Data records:

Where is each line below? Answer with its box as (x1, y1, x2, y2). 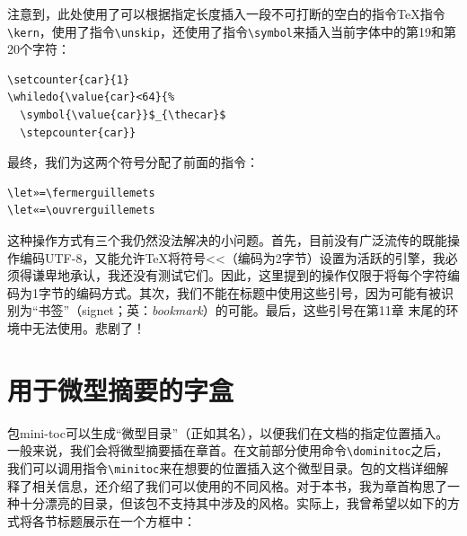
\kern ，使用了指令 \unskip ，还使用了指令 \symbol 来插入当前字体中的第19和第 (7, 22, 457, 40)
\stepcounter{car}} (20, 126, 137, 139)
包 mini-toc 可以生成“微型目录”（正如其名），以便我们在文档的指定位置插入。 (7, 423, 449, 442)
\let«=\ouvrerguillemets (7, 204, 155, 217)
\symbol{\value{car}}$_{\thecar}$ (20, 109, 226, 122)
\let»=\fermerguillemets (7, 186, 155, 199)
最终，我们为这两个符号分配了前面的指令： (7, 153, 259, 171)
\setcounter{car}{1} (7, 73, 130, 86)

(Problem requirements):
What you should produce is an exact copy of the records, with the pictures left out.

(Response area):
Where is each line below? Answer with its box as (x1, y1, x2, y2). 
\kern ，使用了指令 \unskip ，还使用了指令 \symbol 来插入当前字体中的第19和第 (7, 22, 457, 40)
\stepcounter{car}} (20, 126, 137, 139)
包 mini-toc 可以生成“微型目录”（正如其名），以便我们在文档的指定位置插入。 (7, 423, 449, 442)
\let«=\ouvrerguillemets (7, 204, 155, 217)
\symbol{\value{car}}$_{\thecar}$ (20, 109, 226, 122)
\let»=\fermerguillemets (7, 186, 155, 199)
最终，我们为这两个符号分配了前面的指令： (7, 153, 259, 171)
\setcounter{car}{1} (7, 73, 130, 86)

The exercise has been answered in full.